Auth: silently refresh expired sessions and return users to the page they were on #6

Problem

The SSO (kanidm) issues short-lived tokens, so the login session expires quickly. Two user-visible pains:

  1. Lost location. After re-authenticating, the user lands on the dashboard instead of the page they were on.
    • Before: https://gitshark.ha1nz.de/repos/workaround/Gitshark/issues
    • After: https://gitshark.ha1nz.de/
  2. Visible re-auth. Every ID-token expiry forces a round-trip through the IdP (or a manual "Log in" click). This should be invisible.

Research / current state

  • quarkus.oidc.application-type=web-app; quarkus.oidc.token.refresh-expired is not set (default false). When the ID token expires, Quarkus invalidates the session cookie instead of using the refresh token. Default quarkus.oidc.authentication.session-age-extension is only 5 minutes.
  • Most pages are anonymous-permitted (quarkus.http.auth.permission.authenticated.paths only protects /login, /settings/*, /repos/new, /onboarding, /following*). So after expiry the user silently becomes logged out on public pages, clicks Log in (layout.html:28/login), and HomeResource.login() hardcodes Response.seeOther("/") (HomeResource.java:97-104) — that is where the original page is lost.
  • The UI is fully server-rendered (no htmx/fetch/XHR in any template), so a server-side silent refresh is sufficient; no JavaScript refresh machinery and no java-script-auto-redirect handling needed.
  • kanidm facts:
    • Access/ID tokens are short-lived by design (~15 min in the refresh-token design doc); extending them meaningfully on the SSO side is not the intended path.
    • OAuth2 refresh token expiry is currently hard-coded to 16 h (kanidm#3040 tracks making it configurable; offline_access is discussed in kanidm#4034). So the practical ceiling for a fully silent session is ~16 h; beyond that the code flow runs again (still silent while the kanidm SSO session is alive).
    • No end_session_endpoint (already documented in application.properties), irrelevant here.
    • kanidm validates redirect_uri strictly, which matters for Part A below.

Proposal

Part A — return to the original page after login

  • Point the header Log in link at /login?redirect=<current path + query> (URL-encoded), and make HomeResource.login() redirect there instead of the hardcoded /.
    • Open-redirect guard: accept only local paths — must start with /, must not start with // or contain a scheme; otherwise fall back to /.
  • For challenges triggered on protected paths (e.g. deep link to /settings/... while logged out), rely on Quarkus restoring the original request URI. If a fixed callback is registered in kanidm (strict redirect_uri matching), set:
    quarkus.oidc.authentication.redirect-path=/login
    quarkus.oidc.authentication.restore-path-after-redirect=true
    
    With restore-path-after-redirect=true Quarkus sends the user back to the originally requested URL after the code flow; only direct visits to /login hit the redirect-param logic.
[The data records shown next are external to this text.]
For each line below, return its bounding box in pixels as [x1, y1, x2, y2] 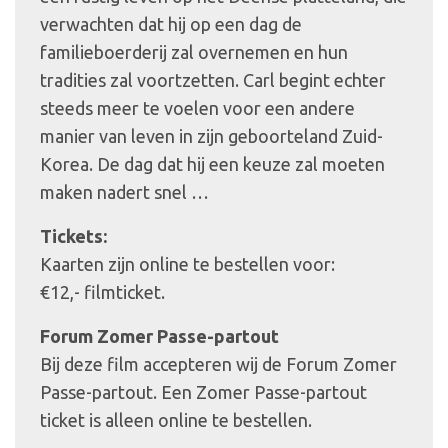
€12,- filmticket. [40, 281, 165, 302]
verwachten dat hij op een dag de [40, 13, 302, 34]
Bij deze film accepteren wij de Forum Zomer [40, 353, 397, 374]
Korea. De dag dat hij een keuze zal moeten [40, 153, 385, 174]
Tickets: [40, 225, 107, 246]
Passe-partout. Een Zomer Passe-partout [40, 381, 367, 402]
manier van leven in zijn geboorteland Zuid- [40, 125, 383, 146]
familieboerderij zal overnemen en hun [40, 41, 348, 62]
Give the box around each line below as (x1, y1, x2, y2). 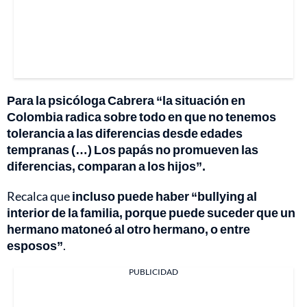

Part B — silent (invisible) session refresh

quarkus.oidc.token.refresh-expired=true
# keep the session cookie alive past ID-token expiry so the refresh can run;
# align with kanidm's 16 h refresh-token lifetime
quarkus.oidc.authentication.session-age-extension=PT12H
# refresh proactively shortly before expiry instead of on the first failing request
quarkus.oidc.token.refresh-token-time-skew=PT60S
  • The default token-state-manager strategy (keep-all-tokens) already stores the refresh token in the encrypted session cookie, and token-state-manager.encryption-secret is already set for multi-pod deployments — no change needed there.
  • Because refresh happens inline during request processing (no redirect), it is invisible to the user and form POSTs survive an expired-but-refreshable token.
  • If the refresh itself fails (refresh token older than 16 h / revoked), Quarkus falls back to the code-flow redirect; while the kanidm SSO session is still valid that is also silent, otherwise the user sees the login screen once and Part A returns them to their page.
  • Verify kanidm actually issues a refresh token to this client (scopes/basic client config); if not, that is the first fix.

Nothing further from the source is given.